Twenty of the most frequently searched topics were obtained from the Google and Yandex search engines. When these topics were provided to the ChatGPT o1 model, the average number of words in the generated responses was calculated to be 654.9 (SD=221.62). According to Ateşman’s [9] readability formula, the average readability score was 55.45 (SD=6.06), which was evaluated as moderately difficult to read. According to the Çetinkaya-Uzun readability formula, the average readability score was 85.53 (SD=4.0), and it was assessed as independently readable at the 5^th-7^th grade level. In the Pearson correlation analysis, R²=0.395 was calculated and deemed statistically significant (p=0.003). The ranking of the obtained topics by frequency, word counts, Ateşman [9] readability scores, and Çetinkaya-Uzun readability scores is presented in Table 1 and Figure 1.

Quality Analysis

According to the DISCERN quality analysis, which consists of sixteen questions, Question 1, (“Is it relevant?”) and Question 15 (“Does it provide support for shared decision-making?”) received a score of 5 in all topics. Question 4 (“Are the sources of information used in compiling the publication clearly stated?”) and Question 5 (“Is it clear when the published information is being used or reported?”) received a score of 1 across all topics because no information was provided. The average score for the responses to the questions was 3.41 (SD=1.68). When all questions were evaluated together, significant score differences were observed with the use of the ANOVA test (p<0.001, F=79.82). The results of the scoring of DISCERN quality analysis questions are detailed in Figure 2.

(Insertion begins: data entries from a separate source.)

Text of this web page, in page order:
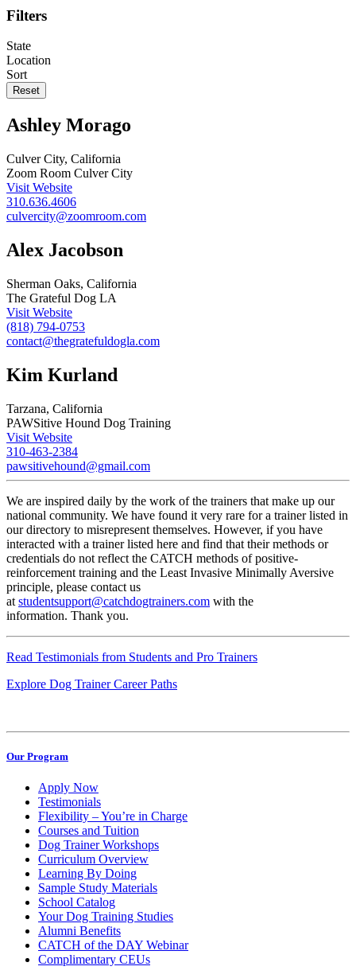
Filters
State
Location
Sort
Reset
Ashley Morago
Culver City, California
Zoom Room Culver City
Visit Website
310.636.4606
culvercity@zoomroom.com
Alex Jacobson
Sherman Oaks, California
The Grateful Dog LA
Visit Website
(818) 794-0753
contact@thegratefuldogla.com
Kim Kurland
Tarzana, California
PAWSitive Hound Dog Training
Visit Website
310-463-2384
pawsitivehound@gmail.com
We are inspired daily by the work of the trainers that make up our
national community. We have found it very rare for a trainer listed in
our directory to misrepresent themselves. However, if you have
interacted with a trainer listed here and find that their methods or
credentials do not reflect the CATCH methods of positive-
reinforcement training and the Least Invasive Minimally Aversive
principle, please contact us
at studentsupport@catchdogtrainers.com with the
information. Thank you.
Read Testimonials from Students and Pro Trainers
Explore Dog Trainer Career Paths
Our Program
Apply Now
Testimonials
Flexibility – You’re in Charge
Courses and Tuition
Dog Trainer Workshops
Curriculum Overview
Learning By Doing
Sample Study Materials
School Catalog
Your Dog Training Studies
Alumni Benefits
CATCH of the DAY Webinar
Complimentary CEUs
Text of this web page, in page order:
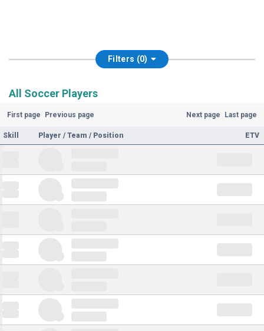
Filters (0)
All Soccer Players
First page Previous page Next page Last page
Skill Player / Team / Position ETV
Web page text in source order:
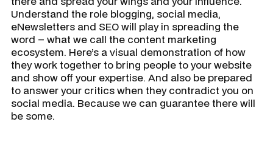
Understand the role blogging, social media,
eNewsletters and SEO will play in spreading the
word – what we call the content marketing
ecosystem. Here’s a visual demonstration of how
they work together to bring people to your website
and show off your expertise. And also be prepared
to answer your critics when they contradict you on
social media. Because we can guarantee there will
be some.
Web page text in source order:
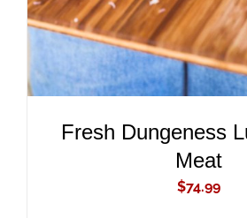
Fresh Dungeness
Meat
$74.99
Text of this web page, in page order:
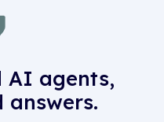
AI agents,
answers.
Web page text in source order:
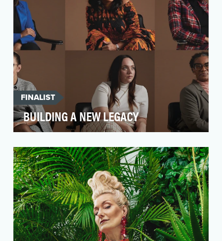
FINALIST
BUILDING A NEW LEGACY
by the wealth management industry, and are
often left be…

The total DISCERN score was calculated to have an average of 54.55 (SD=5.75), with the lowest score being 43 for the “colon cancer” topic and the highest score being 66 for the “blood from the anus” topic. The average total DISCERN score was classified as good. It was observed that 13 topics (65%) could be described as good, 6 topics (30%) as fair, and 1 topic (5%) as excellent. It was noted that none of the topics could be evaluated as poor or very poor according to the DISCERN analysis of the ChatGPT o1 model. The GQS score had an average of 4.35 (SD=0.75), indicating a rating between good and excellent. It was observed that 10 topics (50%) received a score of 5 and could be evaluated as excellent, 7 topics (35%) received a score of 4, evaluated as good, and 3 topics received a score of 3, evaluated as fair. In the correlation analysis, no significant correlation was observed between the DISCERN scores and GQS scores (R²=0.002, p=0.831). The total DISCERN and GQS scores are presented in Table 2 and Figure 3.

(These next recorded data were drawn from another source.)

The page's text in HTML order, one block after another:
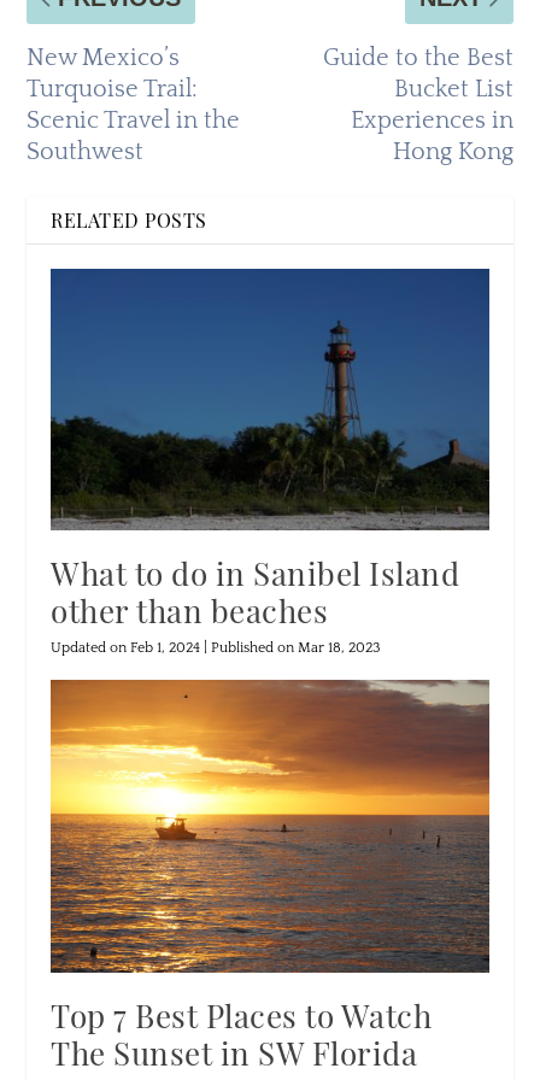
New Mexico’s
Turquoise Trail:
Scenic Travel in the
Southwest
Guide to the Best
Bucket List
Experiences in
Hong Kong
RELATED POSTS
What to do in Sanibel Island
other than beaches
Updated on Feb 1, 2024 | Published on Mar 18, 2023
Top 7 Best Places to Watch
The Sunset in SW Florida
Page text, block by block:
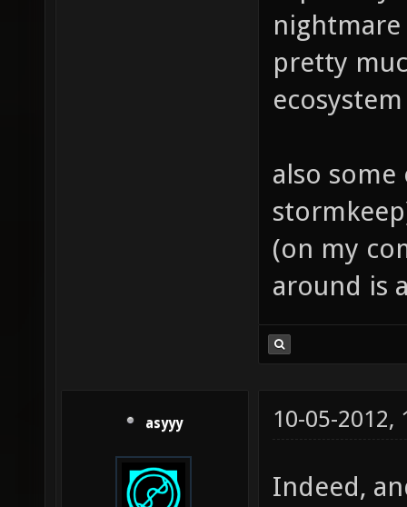
nightmare
pretty
also
(on my
around is
asyyy 10-05-2012,
Indeed,
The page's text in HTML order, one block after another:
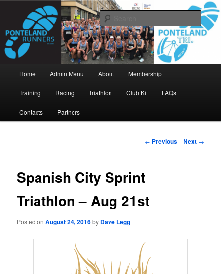
contentPonteland Runners
www.pontelandrunners.org.uk
Search
Home Admin Menu About Membership
Training Racing Triathlon Club Kit FAQs
Contacts Partners
Post
← Previous Next →
Spanish City Sprint
Triathlon – Aug 21st
Posted onAugust 24, 2016by Dave Legg
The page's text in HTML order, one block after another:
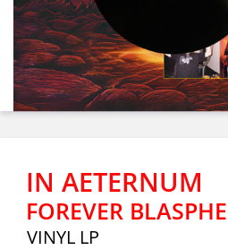
IN AETERNUM
FOREVER
VINYL LP
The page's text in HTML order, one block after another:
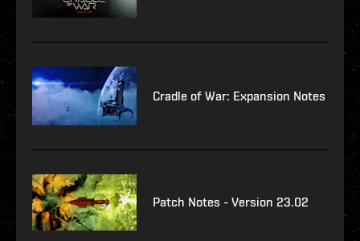
Cradle of War: Expansion Notes
Patch Notes - Version 23.02
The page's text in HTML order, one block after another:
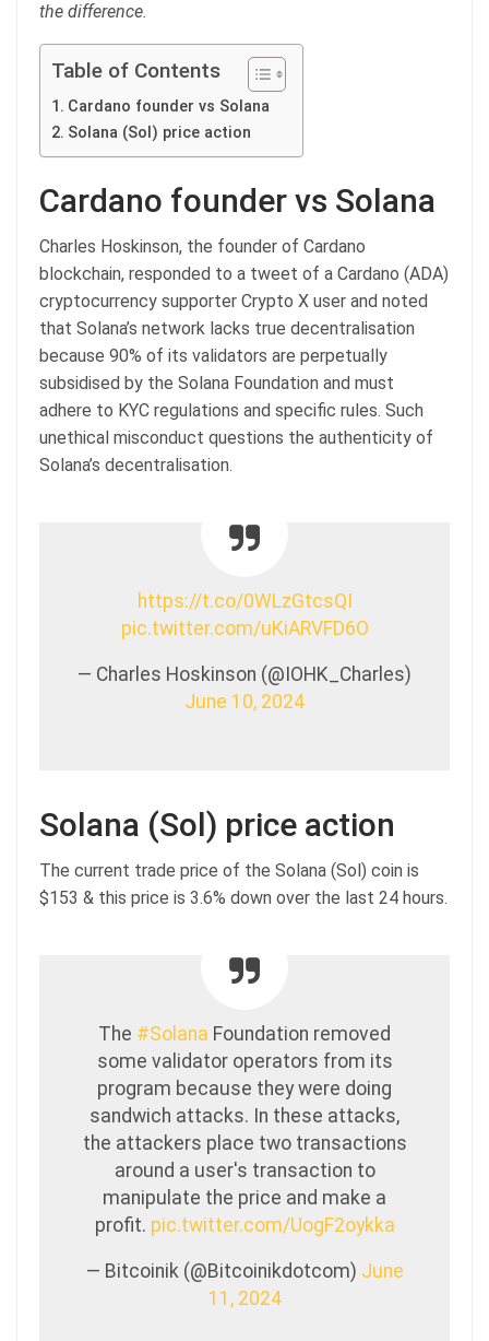
the difference.
Table of Contents
Cardano founder vs Solana
Solana (Sol) price action
Cardano founder vs Solana
Charles Hoskinson, the founder of Cardano
blockchain, responded to a tweet of a Cardano (ADA)
cryptocurrency supporter Crypto X user and noted
that Solana’s network lacks true decentralisation
because 90% of its validators are perpetually
subsidised by the Solana Foundation and must
adhere to KYC regulations and specific rules. Such
unethical misconduct questions the authenticity of
Solana’s decentralisation.
https://t.co/0WLzGtcsQI
pic.twitter.com/uKiARVFD6O
— Charles Hoskinson (@IOHK_Charles)
June 10, 2024
Solana (Sol) price action
The current trade price of the Solana (Sol) coin is
$153 & this price is 3.6% down over the last 24 hours.
The #Solana Foundation removed
some validator operators from its
program because they were doing
sandwich attacks. In these attacks,
the attackers place two transactions
around a user's transaction to
manipulate the price and make a
profit. pic.twitter.com/UogF2oykka
— Bitcoinik (@Bitcoinikdotcom) June
11, 2024

A comparative analysis was not performed because the evaluators’ scores were consistent.

Qualitative Analyses

In the qualitative analyses conducted, independent of the topic headings, the themes of the content were identified as cancer definitions, symptoms, risk factors, diagnostic methods, treatment options, life expectancy and prognosis, prevention and early diagnosis, and quality of life. Particularly, recurring content included definitions of colon and rectal cancer, risk factors, explanations of treatment methods, and recommendations for early diagnosis and screening.

The nine most frequently used words across all texts were observed to be “cancer” (215 occurrences), “colon” (189), “treatment” (142), “symptoms” (98), “stage” (87), “surgery” (76), “chemotherapy” (64), “life” (61), and “risk” (59). The frequency and cross-connections of the words used in the text are presented in Figure 4.

Discussion

In our study, the readability and quality levels of the responses provided by the ChatGPT o1 model to the most frequently searched patient questions related to colorectal cancer were examined. The results indicate that the responses from the ChatGPT o1 model possess a moderate level of readability and good quality.

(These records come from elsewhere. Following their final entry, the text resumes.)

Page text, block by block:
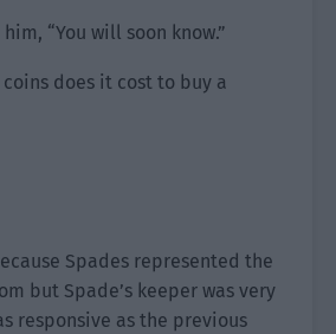
“You will soon know.”
coins does it cost to buy a
Spades represented the
but Spade’s keeper was very
responsive as the previous
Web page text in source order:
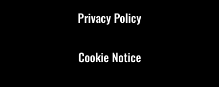
Privacy Policy
Cookie Notice
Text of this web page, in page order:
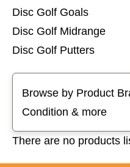
Disc Golf Goals
Disc Golf Midrange
Disc Golf Putters
Browse by Product
Condition & more
There are no products
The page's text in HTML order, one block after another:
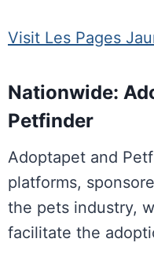
Visit Les Pages
Nationwide:
Petfinder
Adoptapet and
platforms,
the pets industry,
facilitate the
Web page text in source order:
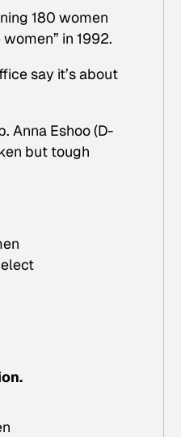
180 women
in 1992.
say it’s about
Anna Eshoo (D-
but tough
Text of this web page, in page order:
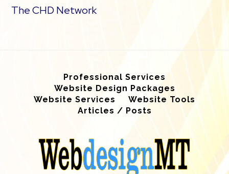
The CHD Network
Professional Services
Website Design Packages
Website Services
Website Tools
Articles / Posts
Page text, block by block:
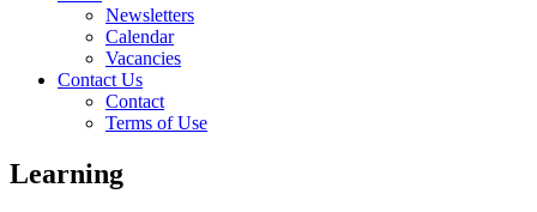
Newsletters
Calendar
Vacancies
Contact Us
Contact
Terms of Use
Learning
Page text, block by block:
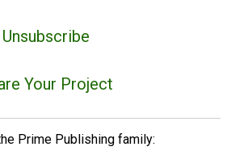
Unsubscribe
Your Project
Prime Publishing family:
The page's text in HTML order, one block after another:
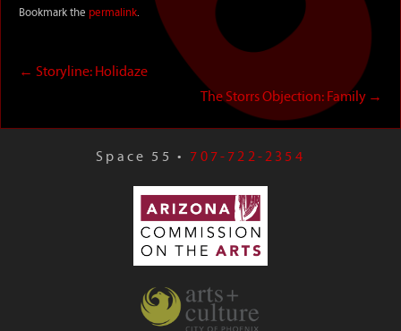
Bookmark the permalink.
← Storyline: Holidaze
The Storrs Objection: Family →
Space 55 • 707-722-2354
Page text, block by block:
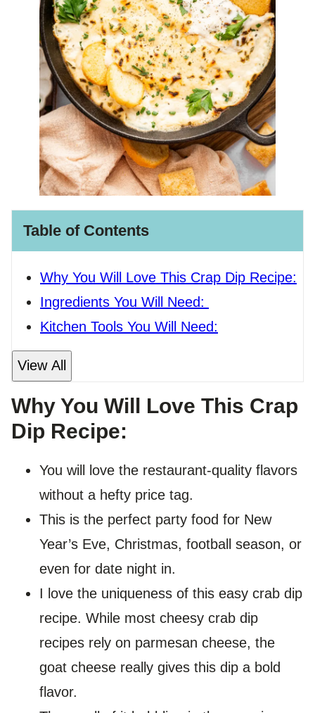
Table of Contents
Why You Will Love This Crap Dip Recipe:
Ingredients You Will Need:
Kitchen Tools You Will Need:
View All
Why You Will Love This Crap
Dip Recipe:
You will love the restaurant-quality flavors
without a hefty price tag.
This is the perfect party food for New
Year’s Eve, Christmas, football season, or
even for date night in.
I love the uniqueness of this easy crab dip
recipe. While most cheesy crab dip
recipes rely on parmesan cheese, the
goat cheese really gives this dip a bold
flavor.
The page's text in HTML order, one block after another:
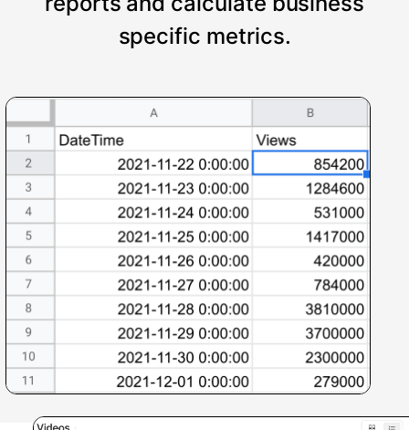
specific metrics.
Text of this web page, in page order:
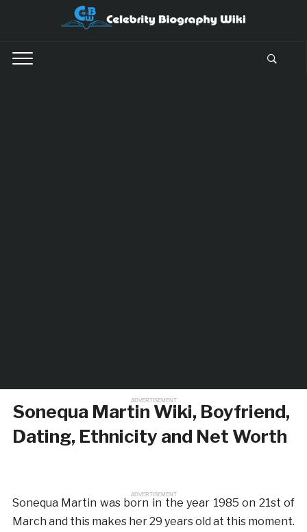
ADVERTISEMENT
Sonequa Martin Wiki, Boyfriend,
Dating, Ethnicity and Net Worth
ADVERTISEMENT
Sonequa Martin was born in the year 1985 on 21st of
March and this makes her 29 years old at this moment.
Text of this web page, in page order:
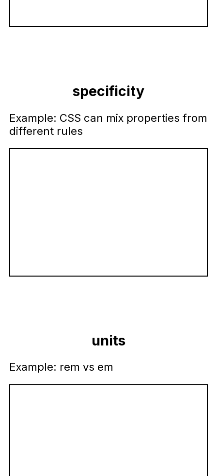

Readability is critically important for patients to understand and apply health-related information. The Ateşman [9] and Çetinkaya and Uzun [10] readability formulas are reliable tools for determining the readability levels of Turkish texts. The readability scores obtained in our study demonstrate that the responses from the ChatGPT o1 model are generally understandable to the public. Specifically, according to the Çetinkaya-Uzun score, the texts are at a 5^th-7^th grade reading level, indicating that even individuals with low education levels can comprehend this information. This readability level is consistent with the internationally accepted 6^th-grade readability standard for medical articles aimed at the public [11]. Additionally, it was observed that English terms that may slightly reduce comprehensibility were included in the responses generated by the ChatGPT o1 model. A limitation of the readability formulas is that they are solely based on words, syllables, and sentences. Therefore, the readability scores do not account for words originating from other languages.

The DISCERN and GQS scores used in the quality assessment provide important information about the reliability and usability of health information materials. The average total DISCERN score is in the good quality range, and the GQS scores range between good and excellent. This suggest that the ChatGPT o1 model is capable of generating responses that meet patients’ informational needs. However, the requirement for references in the DISCERN score and the inclusion of questions regarding the benefits and harms of all types of treatments, pose challenges. As these aspects cannot be adequately addressed within the generated texts based on the topic headings, the DISCERN score is insufficient for evaluating AI language models. Customized scoring systems appear to be necessary for the medical evaluation of texts generated by AI language models.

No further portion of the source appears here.